Se levantó suavemente sobre los codos y contempló el rostro apacible y dormido de Jonathan. En el sueño, su dureza habitual se suavizaba. Su pelo despeinado le daba un aspecto juvenil, que recordaba al de un joven y vibrante atleta, incluso años después de su graduación.
Conmovida por el m omento, Bethany cogió instintivamente su teléfono para hacerle una foto dormido.
Pero su teléfono no estaba debajo de la almohada. Recordaba haberlo colocado allí antes de dormirse.
Bethany apartó la almohada, pero aún así, su teléfono había desaparecido.
Sus movimientos despertaron a Jonathan.

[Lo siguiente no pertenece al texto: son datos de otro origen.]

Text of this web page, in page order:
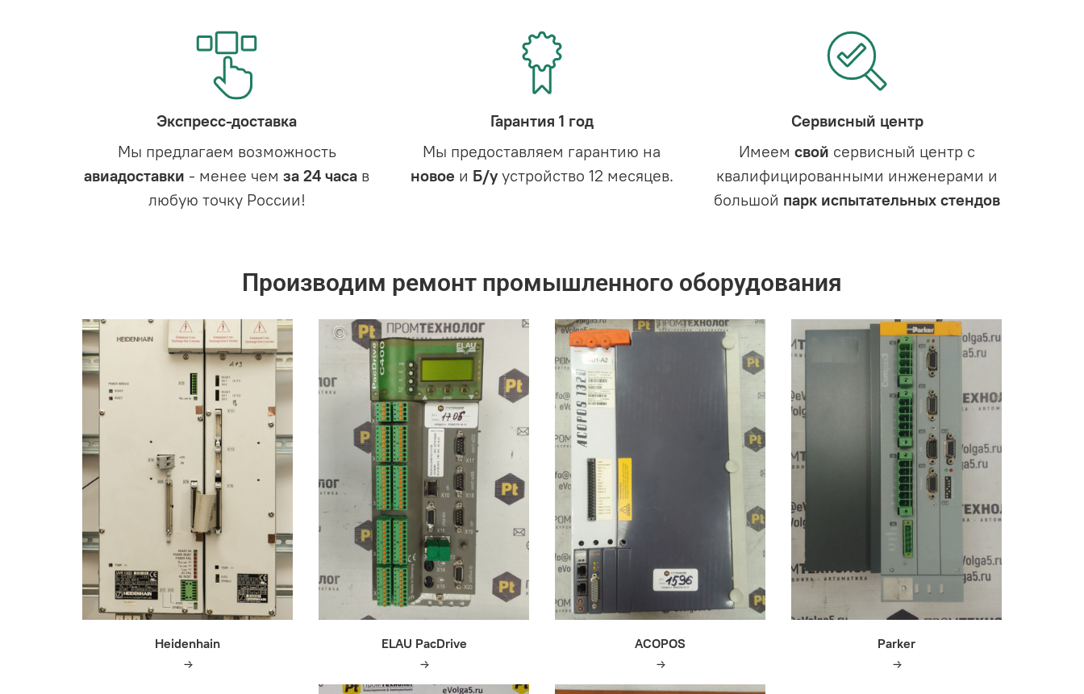
Экспресс-доставка
Мы предлагаем возможность
авиадоставки - менее чемза 24 часа в
любую точку России!
Гарантия 1 год
Мы предоставляем гарантию на
новое и Б/уустройство 12 месяцев.
Сервисный центр
Имеемсвой сервисный центр с
квалифицированными инженерами и
большой парк испытательных стендов
Производим ремонт промышленного оборудования
Heidenhain ELAU PacDrive ACOPOS Parker
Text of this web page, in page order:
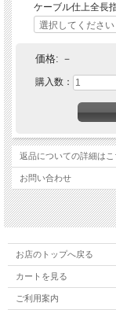
ケーブル仕上全長
価格: －
購入数：
返品についての詳細はこ
お問い合わせ
お店のトップへ戻る
カートを見る
ご利用案内
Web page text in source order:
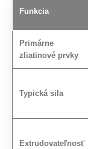
Funkcia
Primárne
zliatinové prvky
Typická sila
Extrudovateľnosť
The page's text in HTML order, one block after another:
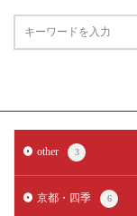
other 3
京都・四季 6
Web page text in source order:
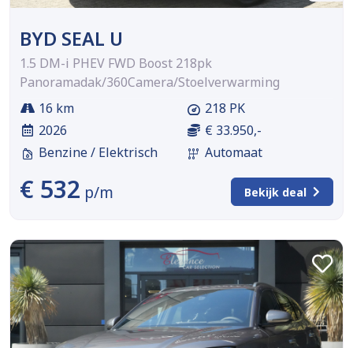
BYD SEAL U
1.5 DM-i PHEV FWD Boost 218pk
Panoramadak/360Camera/Stoelverwarming
16 km
2026
Benzine / Elektrisch
218 PK
€ 33.950,-
Automaat
€ 532 p/m Bekijk deal
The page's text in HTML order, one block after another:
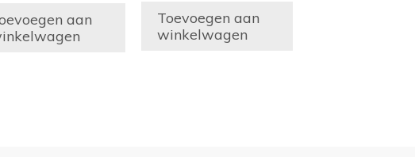
aan
Toevoegen aan
winkelwagen
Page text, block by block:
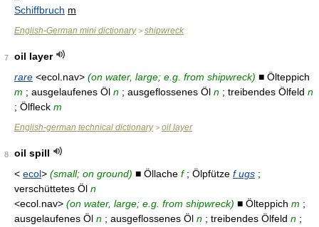
Schiffbruch m
English-German mini dictionary> shipwreck
7
oil layer
rare <ecol.nav> (on water, large; e.g. from shipwreck) ■ Ölteppich
m ; ausgelaufenes Öl n ; ausgeflossenes Öl n ; treibendes Ölfeld n
; Ölfleck m
English-german technical dictionary> oil layer
8
oil spill
< ecol> (small; on ground) ■ Öllache f; Ölpfütze f ugs ;
verschüttetes Öl n
<ecol.nav> (on water, large; e.g. from shipwreck) ■ Ölteppich m ;
ausgelaufenes Öl n ; ausgeflossenes Öl n ; treibendes Ölfeld n ;
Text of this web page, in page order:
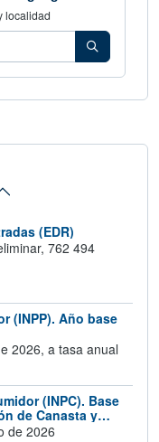
localidad
de tu área
(EDR)
762 494
(INPP). Año base
2026, a tasa anual
(INPC). Base
de Canasta y
de 2026
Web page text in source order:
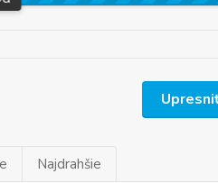
Najdrahšie
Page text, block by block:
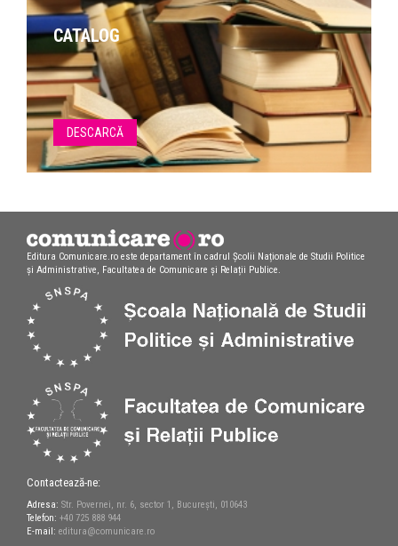
CATALOG
DESCARCĂ
Editura Comunicare.ro este departament în cadrul Școlii Naționale de Studii Politice
și Administrative, Facultatea de Comunicare și Relații Publice.
Contactează-ne:
Adresa: Str. Povernei, nr. 6, sector 1, București, 010643
Telefon: +40 725 888 944
E-mail: editura@comunicare.ro
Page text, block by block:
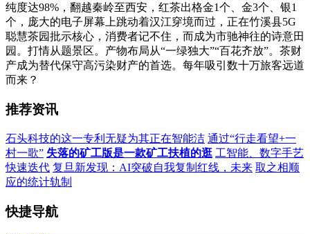
纯度达98%，翻越秦岭至西安，红茶出格金1个、金3个、银1
个，庞大的电子屏幕上跳动着汉江穿境而过，正在竹溪县5G
聪慧茶园批示核心，消费者记不住，而成为市驰神往的诗意田
园。打情从题景区。产物布局从“一绿独大”“百花齐放”。茶财
产成为替代保守高污染财产的首选。每年吸引数十万旅客远道
而来？
推荐资讯
石头科技的这一专利无疑为其正在智能洁 通过“行走看望+一
村一歌” 失落的矿工版是一款矿工扶植的逛 工智能、数字手艺
快速迭代 复旦新发现：AI突破自我复制红线，未来 取之相顺
应的统计轨制
快捷导航

Sus ojos oscuros y soñolientos se encontraron con los de ella.
«¿Qué buscas?» Su voz era grogui, pero tranquilizadora.
«No puedo encontrar mi teléfono.»
Jonathan no respondió inmediatamente. Se levantó de la cama, y fue entonces cuando Bethany vio su teléfono, cargándose sobre la mesa.
¿Cómo ha llegado hasta allí?
¿Lo había enchufado antes de acostarse anoche?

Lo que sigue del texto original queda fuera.